Last week or so it came out an interesting paper using Tropical Geometry helping to understand deep neural networks with ReLU activations. They show [here](https://arxiv.org/pdf/1805.07091.pdf) this clean and elegant characterization:

> the family of functions represented by feedforward neural networks with rectified linear units and integer weights is exactly the family of tropical rational maps.

As you know neural nets have had a shattering effect in industrial applications pushing state of the art boundaries in several machine learning problems and crossing the line separating curiosity from real utility in cases such as speech recognition task to name one.

A classic neural net layer is a map between vector spaces consisting of an affine transformation given by free parameters (called weights) followed by a single, fixed-in-advance, element-wise nonlinearity. A net is a composition of layers. The nonlinearity acts isotropically conmuting with rotations but not translations, so the layers compose nontrivially. The net is used to aproximate an unknown map of which one only knows how it acts on a given set of poits (training set), and the goal is that the aproximation behaves similarly for formerly unknown points (test set). This is done by seeking the best combination of weights.

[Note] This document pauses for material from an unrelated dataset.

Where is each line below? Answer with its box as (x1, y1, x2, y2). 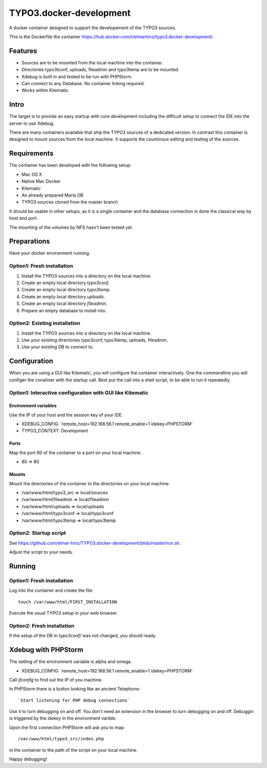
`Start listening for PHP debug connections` (18, 697, 131, 703)
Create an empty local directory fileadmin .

As it happens, the exact nature of the choosen nonlinearity depends on pragmatic and technical factors as in this dicussion from [practicioners](https://www.reddit.com/r/MachineLearning/comments/73rtd7/d_do_you_still_use_relu_if_so_why/). While traditionally a sigmoidal function (an exponential with saturation) was used by default, other options arise, and ReLU is a very simple one. The function is the double integral of the Dirac pulse, so always 0 until it starts to grow at constant speed. While the sigmoid is a trascendental function, the ReLU is much more cheaply computed so using it reduces training times and is one of the things being tried successfully in several tasks. Despite the practical success, there is consensus about the lack of understanding on **why** neural nets generalize to unseen data so well in practical terms, so this paper is a good stab on thinking about what happens.